Он вернулся к спящей, раскинувшейся на постели Лене, поцеловал ее и прижал к себе. Во сне она вдруг, почуяв его, уцепилась тонкими руками за его плечи и, не открывая глаз, зарылась лицом ему в грудь, да так страстно, жарко, что он чуть не застонал от счастья. Она бесконечно доверяла ему, доверяла, а он, подлый, закодировал ее почтовый ящик и украл телефон…
Глава 14
Он и сам не понял, как могло случиться, что последние два его дома, над которыми он работал, удивительным образом напоминали своей мрачностью монастырь или тюрьму. Красно-бело-коричневые стены, минимум окон, да и те узкие, невыразительные (разве что два, симметрично расположенные в огромном охотничьем зале, украшены богатыми витражами), чугунные ворота и дубовая дверь.
Такой дом – его мечта.

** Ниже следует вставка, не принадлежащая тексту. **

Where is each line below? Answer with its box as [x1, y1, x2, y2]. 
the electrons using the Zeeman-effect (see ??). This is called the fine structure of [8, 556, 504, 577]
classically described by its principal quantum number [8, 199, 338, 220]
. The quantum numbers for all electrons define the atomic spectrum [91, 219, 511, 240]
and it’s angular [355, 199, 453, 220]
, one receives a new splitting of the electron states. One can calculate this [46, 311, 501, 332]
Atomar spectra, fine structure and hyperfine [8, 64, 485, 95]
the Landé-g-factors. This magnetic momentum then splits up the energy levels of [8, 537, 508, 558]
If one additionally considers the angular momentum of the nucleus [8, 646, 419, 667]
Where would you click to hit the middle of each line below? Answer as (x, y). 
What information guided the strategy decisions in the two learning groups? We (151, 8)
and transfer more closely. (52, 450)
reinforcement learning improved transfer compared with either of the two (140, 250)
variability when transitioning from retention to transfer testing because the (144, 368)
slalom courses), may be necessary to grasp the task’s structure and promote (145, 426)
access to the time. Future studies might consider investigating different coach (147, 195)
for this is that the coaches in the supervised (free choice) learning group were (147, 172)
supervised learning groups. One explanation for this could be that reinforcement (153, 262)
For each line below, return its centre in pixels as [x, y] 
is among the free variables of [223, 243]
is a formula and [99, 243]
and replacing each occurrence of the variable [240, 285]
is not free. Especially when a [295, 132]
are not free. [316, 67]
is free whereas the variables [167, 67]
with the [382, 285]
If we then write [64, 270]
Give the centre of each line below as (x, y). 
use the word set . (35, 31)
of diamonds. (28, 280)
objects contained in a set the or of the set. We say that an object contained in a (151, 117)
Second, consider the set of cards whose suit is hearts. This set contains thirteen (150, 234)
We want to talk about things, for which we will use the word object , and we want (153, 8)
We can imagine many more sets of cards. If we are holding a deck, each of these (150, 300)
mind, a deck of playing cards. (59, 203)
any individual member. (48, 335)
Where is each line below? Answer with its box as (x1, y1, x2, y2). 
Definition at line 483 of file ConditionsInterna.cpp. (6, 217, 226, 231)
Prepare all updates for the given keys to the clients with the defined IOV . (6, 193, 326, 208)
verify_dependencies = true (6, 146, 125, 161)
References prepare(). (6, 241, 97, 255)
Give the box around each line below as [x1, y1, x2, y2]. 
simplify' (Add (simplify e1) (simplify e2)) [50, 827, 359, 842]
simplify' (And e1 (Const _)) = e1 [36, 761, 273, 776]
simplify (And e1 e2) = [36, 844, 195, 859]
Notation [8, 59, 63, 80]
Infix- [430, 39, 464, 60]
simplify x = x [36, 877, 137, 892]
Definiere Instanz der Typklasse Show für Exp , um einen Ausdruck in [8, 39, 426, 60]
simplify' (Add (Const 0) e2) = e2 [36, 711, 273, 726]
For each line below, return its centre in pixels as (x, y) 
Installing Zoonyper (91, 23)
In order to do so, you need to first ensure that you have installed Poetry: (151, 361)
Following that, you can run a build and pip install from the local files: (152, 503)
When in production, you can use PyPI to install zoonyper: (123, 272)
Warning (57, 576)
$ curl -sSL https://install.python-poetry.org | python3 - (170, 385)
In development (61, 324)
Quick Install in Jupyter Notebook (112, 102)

Дом-крепость. Дом, куда бы он мог спрятаться от всех своих кошмаров, от чувства вины и постоянного страха перед разоблачением.

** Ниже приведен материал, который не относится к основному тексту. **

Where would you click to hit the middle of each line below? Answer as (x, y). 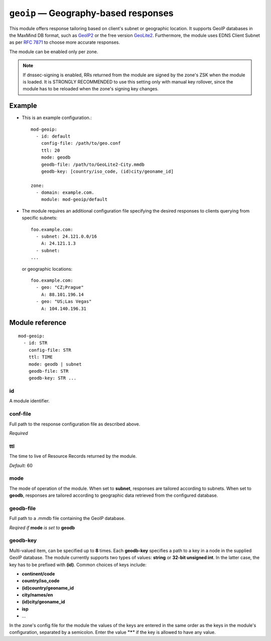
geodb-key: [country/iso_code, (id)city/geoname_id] (107, 171)
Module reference (38, 323)
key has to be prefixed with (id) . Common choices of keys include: (78, 565)
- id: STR (35, 343)
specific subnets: (40, 218)
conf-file (20, 414)
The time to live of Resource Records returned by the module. (73, 456)
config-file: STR (50, 350)
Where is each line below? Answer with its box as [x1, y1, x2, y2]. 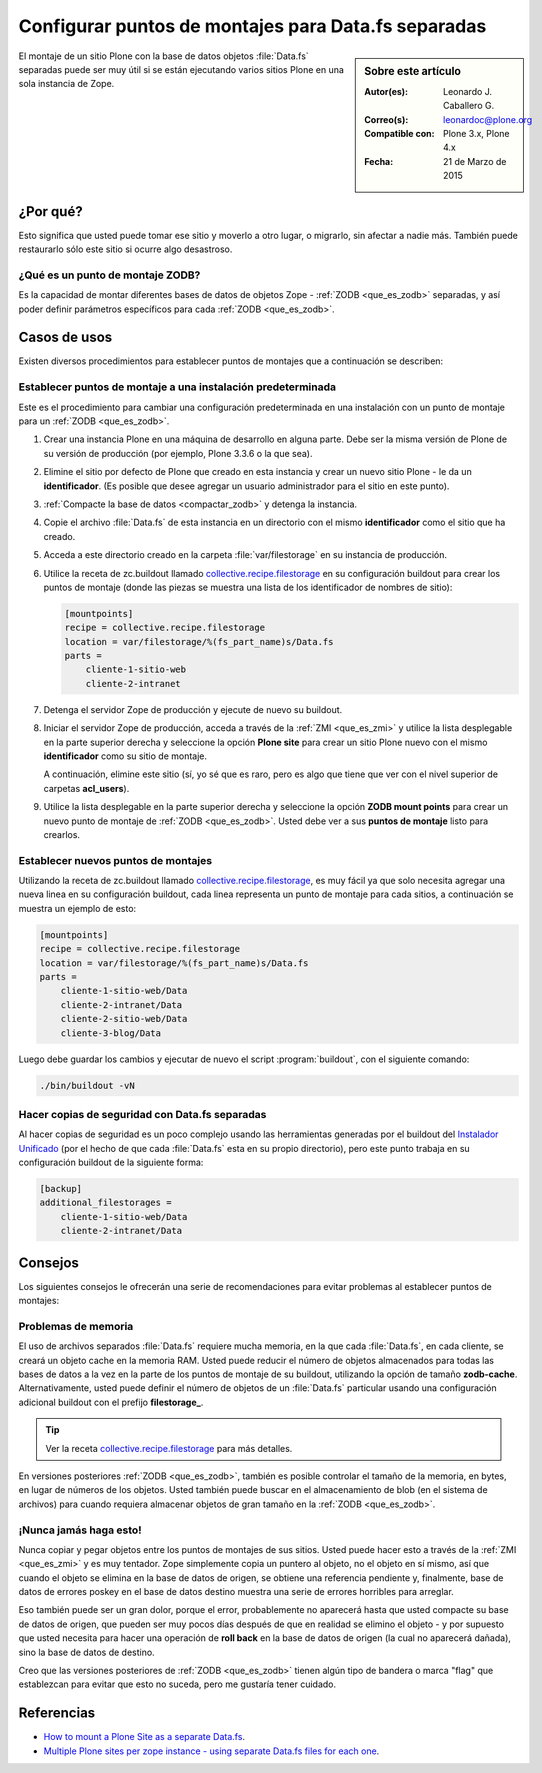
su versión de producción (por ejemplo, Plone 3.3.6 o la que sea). [43, 447, 314, 459]
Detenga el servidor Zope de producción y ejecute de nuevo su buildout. [43, 703, 343, 715]
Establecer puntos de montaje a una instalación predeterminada [18, 380, 337, 394]
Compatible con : [364, 127, 435, 139]
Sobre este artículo [364, 64, 462, 78]
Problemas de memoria [18, 1319, 134, 1333]
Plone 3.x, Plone [443, 127, 510, 139]
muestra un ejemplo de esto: [18, 902, 137, 914]
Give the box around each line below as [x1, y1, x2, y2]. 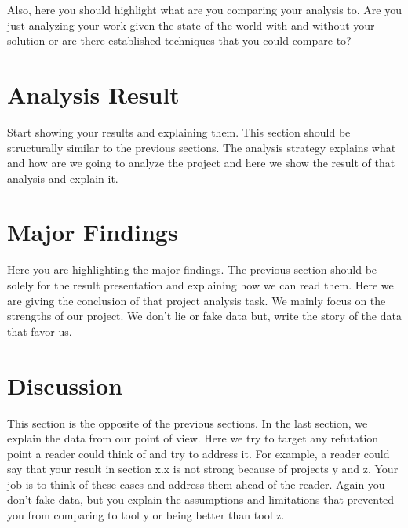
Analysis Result [7, 78, 180, 110]
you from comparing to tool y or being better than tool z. [7, 507, 285, 523]
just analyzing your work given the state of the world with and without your [7, 16, 375, 33]
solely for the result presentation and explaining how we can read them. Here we [7, 277, 394, 293]
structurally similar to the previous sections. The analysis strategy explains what [7, 139, 396, 155]
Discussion [7, 369, 122, 401]
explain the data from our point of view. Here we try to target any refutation [7, 430, 379, 446]
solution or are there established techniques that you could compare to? [7, 32, 352, 49]
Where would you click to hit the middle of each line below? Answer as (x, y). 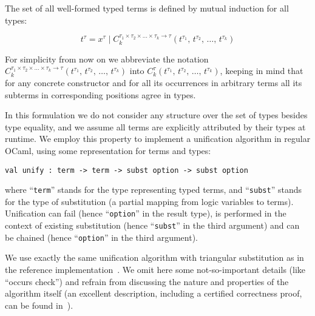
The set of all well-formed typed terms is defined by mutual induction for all (147, 8)
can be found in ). (39, 305)
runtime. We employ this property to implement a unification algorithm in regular (158, 139)
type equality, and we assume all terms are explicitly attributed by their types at (155, 126)
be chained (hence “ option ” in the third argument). (101, 237)
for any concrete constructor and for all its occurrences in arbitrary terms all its (154, 83)
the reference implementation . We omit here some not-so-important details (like (155, 270)
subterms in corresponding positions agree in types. (100, 94)
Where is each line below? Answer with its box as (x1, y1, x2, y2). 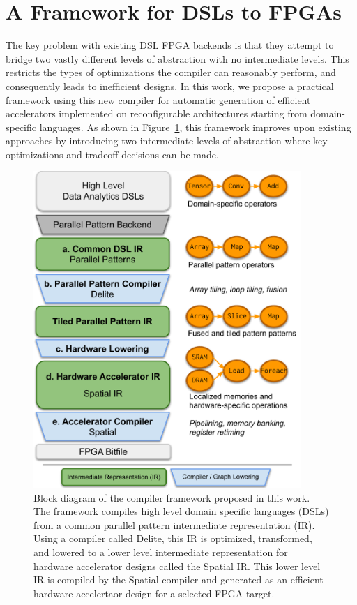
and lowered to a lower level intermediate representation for (33, 544, 288, 559)
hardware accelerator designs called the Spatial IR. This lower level (33, 558, 321, 573)
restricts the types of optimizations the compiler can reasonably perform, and (6, 65, 336, 80)
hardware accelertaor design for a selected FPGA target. (33, 585, 275, 600)
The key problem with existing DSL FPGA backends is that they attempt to (6, 38, 334, 52)
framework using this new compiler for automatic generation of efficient (6, 92, 311, 107)
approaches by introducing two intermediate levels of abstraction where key (6, 133, 328, 148)
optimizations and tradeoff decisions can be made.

Вот уже почти год Дмитрий Бессонов живет с женщиной, один вид которой все чаще и чаще вызывал у него стойкое желание сбежать (сбежать ли?), спрятаться от нее куда-нибудь подальше, чтобы только не видеть ее (одна ложь наезжает на другую, как автомобили в тумане), не слышать ее тихого, лишенного каких-либо эмоций голоса. Сразу же после того памятного дня, когда они уговорились хранить его страшную тайну, связанную с его манией членовредительства, Оля со свойственной ей деловитостью и практичностью, а также хозяйственностью и проворностью (он одинаково не переносил в женщинах ни одного из этих качеств), распоряжаясь его средствами, принялась вить добротное, просторное, безвкусное, но очень удобное гнездо, куда привезла и поселила на веки вечные своего трехлетнего птенца – некрасивого, с испуганными карими глазами толстого молчуна. Густые брови и насупленный взгляд делали его похожим на неуклюжего и недоверчивого медвежонка, осторожно, перебежками перемещавшегося по их большой квартире и постепенно осваивавшего детскую технику – велосипед, самокат, маленький синий, сверкающий при электрическом свете дорогой люстры автомобиль. Его мамаша же, не в пример скованному в движениях и освоении нового для него пространства малышу, очень даже быстро свыклась с тем, что теперь она для двоих своих мужчин – самая главная, а потому с мнением ее следует считаться.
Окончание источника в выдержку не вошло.